2. Use Data Compression:
Hadoop supports common compression techniques like DEFLATE,gzip,bzip2,LZO,snappy. Since hadoop hard split the files in to different block it is always best to use split compression algorithms like bzip2. Hadoop also supports Avro file format, which standardize the serialization of objects. Sequence file format is the best fit to input compressed files. Compression also helps to handle small files problem in Hadoop.
3. Distribution Cache : use it for only small files.
Distributed cache is a way of side data distribution. You often need to have a look up data to perform computation, say for instance using employee id, write employee name in the output or using IP Address in the Apache Log, get the city / country name. If the distributed cache is large than HDFS will store it over blocks and it will be time-consuming to read those data just to look up.
4. Choose HDFS as a larger block:
HDFS specification defined a block size to hold data should be between 64 MB to 512 MB. Hadoop designed to work on larger amount of data to reduce the disk seek time and increase the computation speed. So always define the HDFS block size larger enough to allow Hadoop to compute effectively.
5. Set Reducers to zero if you not using it:
Some time we don’t really use reducers. For example filtering and reduce noise in data. When not use Reducer always make sure to set it zero since the sorting and shuffling is an expensive operation.
6. Chain the Jobs:
The funda about MapReduce is modularity. modularize your problem and think of solving it MapReduce Way.
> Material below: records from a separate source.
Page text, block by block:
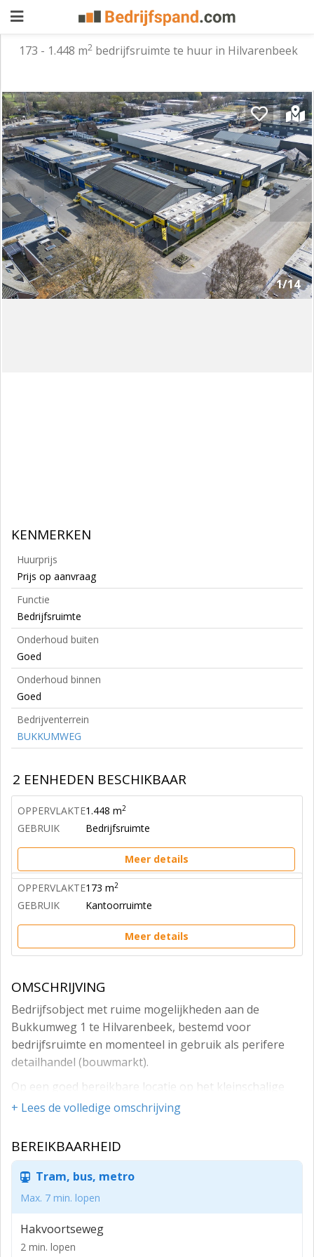
aanbieden
Pand
zoeken
Waarom
adverteren
Premium
adverteren
Blog
Registreren
Login
173 - 1.448 m2 bedrijfsruimte te huur in Hilvarenbeek
1/14
KENMERKEN
Huurprijs
Prijs op aanvraag
Functie
Bedrijfsruimte
Onderhoud buiten
Goed
Onderhoud binnen
Goed
Bedrijventerrein
BUKKUMWEG
2 EENHEDEN BESCHIKBAAR
OPPERVLAKTE1.448 m2
GEBRUIK Bedrijfsruimte
Meer details
OPPERVLAKTE173 m2
GEBRUIK Kantoorruimte
Meer details
OMSCHRIJVING
Bedrijfsobject met ruime mogelijkheden aan de
Bukkumweg 1 te Hilvarenbeek, bestemd voor
bedrijfsruimte en momenteel in gebruik als perifere
detailhandel (bouwmarkt).
Op een goed bereikbare locatie op het kleinschalige
bedrijventerrein Hilvarenbeek, bieden wij u dit
METRAGE
- Bedrijfsruimte: 1448 m²
- Kantoor: 173 m²
LOCATIEBESCHRIJVING
+ Lees de volledige omschrijving
BEREIKBAARHEID
Tram, bus, metro
Max. 7 min. lopen
Hakvoortseweg
2 min. lopen

Chain your jobs so that in a complex problems, if some failure happen in a mid way, you can still carry from the last job. It will also simplify your problem and make it easy to solve.
7. Always write unit test and run in a small data set:
It is the best practice in any programming. Hadoop comes up with good support to unit test your Mapper as well as Reducer.
8. Choose Number of Mapper and Reducer wisely:
The general rule of thump to choose number of mapper and reducer is
Total mapper or reducer = Number of Nodes * maximum number of tasks per node
maximum number of task per node = number of processor per node – 1 (Since data node and task tracker will take one processor)
Say like we have 50 nodes and each node has 4 processor then
total number of mapper or reducer = 50 * (4-1) = 150.